### Data excerpts
== == ==
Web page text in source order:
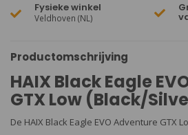
Fysieke winkel
Veldhoven (NL)
Productomschrijving
HAIX Black Eagle
GTX Low (Black/
De HAIX Black Eagle EVO Adventure GTX
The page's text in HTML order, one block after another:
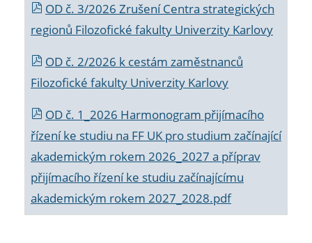
OD č. 3/2026 Zrušení Centra strategických
regionů Filozofické fakulty Univerzity Karlovy
OD č. 2/2026 k cestám zaměstnanců
Filozofické fakulty Univerzity Karlovy
OD č. 1_2026 Harmonogram přijímacího
řízení ke studiu na FF UK pro studium začínající
akademickým rokem 2026_2027 a příprav
přijímacího řízení ke studiu začínajícímu
akademickým rokem 2027_2028.pdf
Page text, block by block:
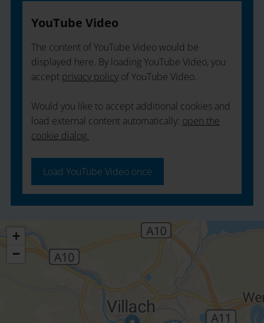
YouTube Video
The content of YouTube Video would be
displayed here. By loading YouTube Video, you
accept privacy policy of YouTube Video.
Would you like to accept additional cookies and
load external content automatically: open the
cookie dialog.
Load YouTube Video once
+
−
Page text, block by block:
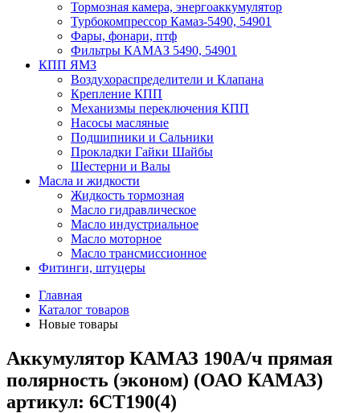
Тормозная камера, энергоаккумулятор
Турбокомпрессор Камаз-5490, 54901
Фары, фонари, птф
Фильтры КАМАЗ 5490, 54901
КПП ЯМЗ
Воздухораспределители и Клапана
Крепление КПП
Механизмы переключения КПП
Насосы масляные
Подшипники и Сальники
Прокладки Гайки Шайбы
Шестерни и Валы
Масла и жидкости
Жидкость тормозная
Масло гидравлическое
Масло индустриальное
Масло моторное
Масло трансмиссионное
Фитинги, штуцеры
Главная
Каталог товаров
Новые товары
Аккумулятор КАМАЗ 190А/ч прямая
полярность (эконом) (ОАО КАМАЗ)
артикул: 6СТ190(4)
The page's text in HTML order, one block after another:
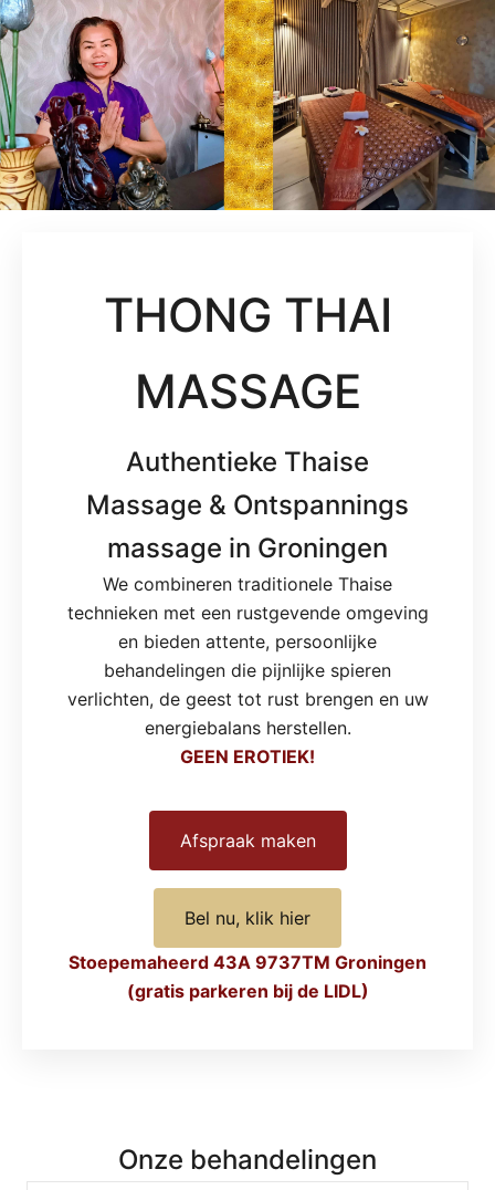
THONG THAI
MASSAGE
Authentieke Thaise
Massage & Ontspannings
massage in Groningen
We combineren traditionele Thaise
technieken met een rustgevende omgeving
en bieden attente, persoonlijke
behandelingen die pijnlijke spieren
verlichten, de geest tot rust brengen en uw
energiebalans herstellen.
GEEN EROTIEK!
Afspraak maken
Bel nu, klik hier
Stoepemaheerd 43A 9737TM Groningen
(gratis parkeren bij de LIDL)
Onze behandelingen
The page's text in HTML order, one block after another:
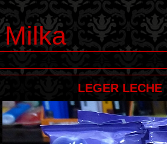
Milka
LEGER LECHE
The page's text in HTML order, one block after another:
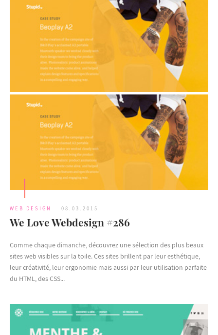
WEB DESIGN 08.03.2015
We Love Webdesign #286
Comme chaque dimanche, découvrez une sélection des plus beaux
sites web visibles sur la toile. Ces sites brillent par leur esthétique,
leur créativité, leur ergonomie mais aussi par leur utilisation parfaite
du HTML, des CSS...
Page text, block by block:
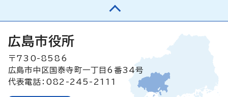
広島市役所
〒730-8586
広島市中区国泰寺町一丁目6番34号
代表電話：082-245-2111
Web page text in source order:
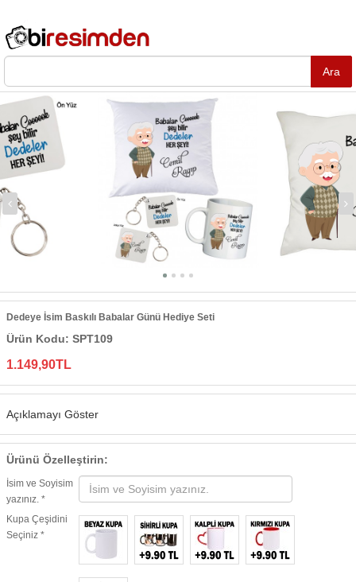
Dedeye İsim Baskılı Babalar Günü Hediye Seti
Ürün Kodu: SPT109
1.149,90TL
Açıklamayı Göster
Ürünü Özelleştirin:
İsim ve Soyisim
yazınız. *
Kupa Çeşidini
Seçiniz *
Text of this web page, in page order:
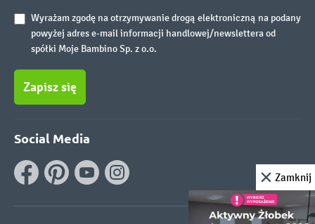
Wyrażam zgodę na otrzymywanie drogą elektroniczną na podany
powyżej adres e-mail informacji handlowej/newslettera od
spółki Moje Bambino Sp. z o.o.
Zapisz się
Social Media
Zamknij
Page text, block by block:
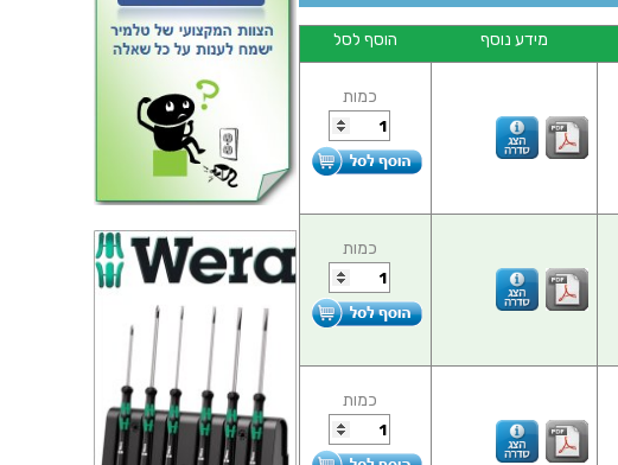
ביט בוקסה 9MM למפתח ''1/4 -
WERA ZYKLOP 8790
מידע נוסף הוסף לסל
כמות
כמות
כמות
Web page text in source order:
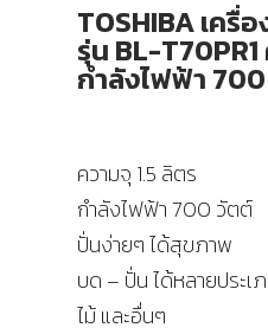
TOSHIBA เครื่
รุ่น BL-T70PR1
กำลังไฟฟ้า
ความจุ 1.5 ลิตร
กำลังไฟฟ้า 700 วัตต์
ปั่นง่ายๆ ได้สุขภาพ
บด – ปั่น ได้หลายประเ
ไม้ และอื่นๆ
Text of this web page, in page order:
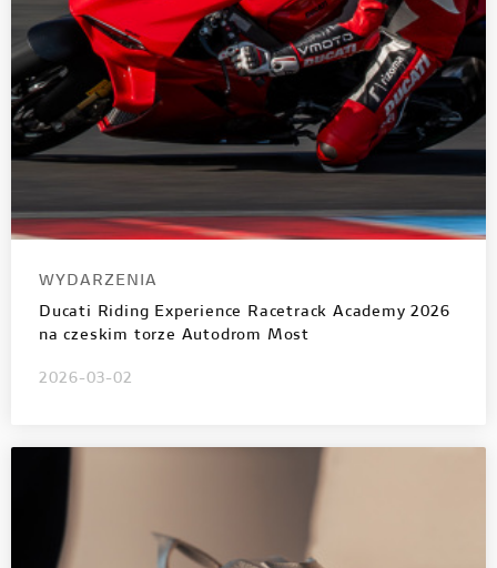
WYDARZENIA
Ducati Riding Experience Racetrack Academy 2026
na czeskim torze Autodrom Most
2026-03-02
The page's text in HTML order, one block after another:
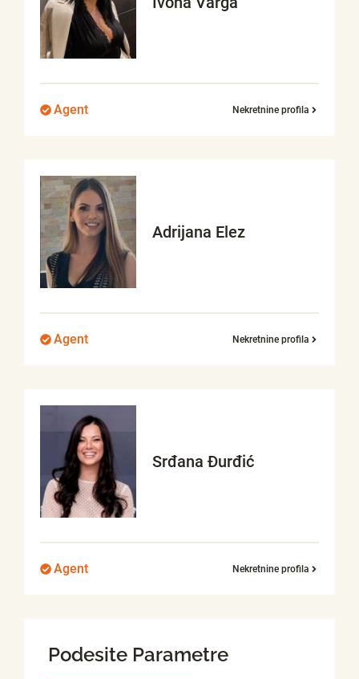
== == ==
Only the entries themselves should be output, word for word, with all pictures omitted.

Web page text in source order:
Fysieke winkel
Veldhoven (NL)
Productomschrijving
HAIX Black Eagle
GTX Low (Black/
De HAIX Black Eagle EVO Adventure GTX
The page's text in HTML order, one block after another:
OD č. 3/2026 Zrušení Centra strategických
regionů Filozofické fakulty Univerzity Karlovy
OD č. 2/2026 k cestám zaměstnanců
Filozofické fakulty Univerzity Karlovy
OD č. 1_2026 Harmonogram přijímacího
řízení ke studiu na FF UK pro studium začínající
akademickým rokem 2026_2027 a příprav
přijímacího řízení ke studiu začínajícímu
akademickým rokem 2027_2028.pdf
Page text, block by block:
YouTube Video
The content of YouTube Video would be
displayed here. By loading YouTube Video, you
accept privacy policy of YouTube Video.
Would you like to accept additional cookies and
load external content automatically: open the
cookie dialog.
Load YouTube Video once
+
−
Page text, block by block:
Тормозная камера, энергоаккумулятор
Турбокомпрессор Камаз-5490, 54901
Фары, фонари, птф
Фильтры КАМАЗ 5490, 54901
КПП ЯМЗ
Воздухораспределители и Клапана
Крепление КПП
Механизмы переключения КПП
Насосы масляные
Подшипники и Сальники
Прокладки Гайки Шайбы
Шестерни и Валы
Масла и жидкости
Жидкость тормозная
Масло гидравлическое
Масло индустриальное
Масло моторное
Масло трансмиссионное
Фитинги, штуцеры
Главная
Каталог товаров
Новые товары
Аккумулятор КАМАЗ 190А/ч прямая
полярность (эконом) (ОАО КАМАЗ)
артикул: 6СТ190(4)
The page's text in HTML order, one block after another:
THONG THAI
MASSAGE
Authentieke Thaise
Massage & Ontspannings
massage in Groningen
We combineren traditionele Thaise
technieken met een rustgevende omgeving
en bieden attente, persoonlijke
behandelingen die pijnlijke spieren
verlichten, de geest tot rust brengen en uw
energiebalans herstellen.
GEEN EROTIEK!
Afspraak maken
Bel nu, klik hier
Stoepemaheerd 43A 9737TM Groningen
(gratis parkeren bij de LIDL)
Onze behandelingen
The page's text in HTML order, one block after another:
Milka
LEGER LECHE
The page's text in HTML order, one block after another:
WEB DESIGN 08.03.2015
We Love Webdesign #286
Comme chaque dimanche, découvrez une sélection des plus beaux
sites web visibles sur la toile. Ces sites brillent par leur esthétique,
leur créativité, leur ergonomie mais aussi par leur utilisation parfaite
du HTML, des CSS...
Page text, block by block:
広島市役所
〒730-8586
広島市中区国泰寺町一丁目6番34号
代表電話：082-245-2111
Web page text in source order:
Dedeye İsim Baskılı Babalar Günü Hediye Seti
Ürün Kodu: SPT109
1.149,90TL
Açıklamayı Göster
Ürünü Özelleştirin:
İsim ve Soyisim
yazınız. *
Kupa Çeşidini
Seçiniz *
Text of this web page, in page order:
Wyrażam zgodę na otrzymywanie drogą elektroniczną na podany
powyżej adres e-mail informacji handlowej/newslettera od
spółki Moje Bambino Sp. z o.o.
Zapisz się
Social Media
Zamknij
Page text, block by block:
ביט בוקסה 9MM למפתח ''1/4 -
WERA ZYKLOP 8790
מידע נוסף הוסף לסל
כמות
כמות
כמות
Web page text in source order:
TOSHIBA เครื่
รุ่น BL-T70PR1
กำลังไฟฟ้า
ความจุ 1.5 ลิตร
กำลังไฟฟ้า 700 วัตต์
ปั่นง่ายๆ ได้สุขภาพ
บด – ปั่น ได้หลายประเ
ไม้ และอื่นๆ
Text of this web page, in page order:
WYDARZENIA
Ducati Riding Experience Racetrack Academy 2026
na czeskim torze Autodrom Most
2026-03-02
The page's text in HTML order, one block after another:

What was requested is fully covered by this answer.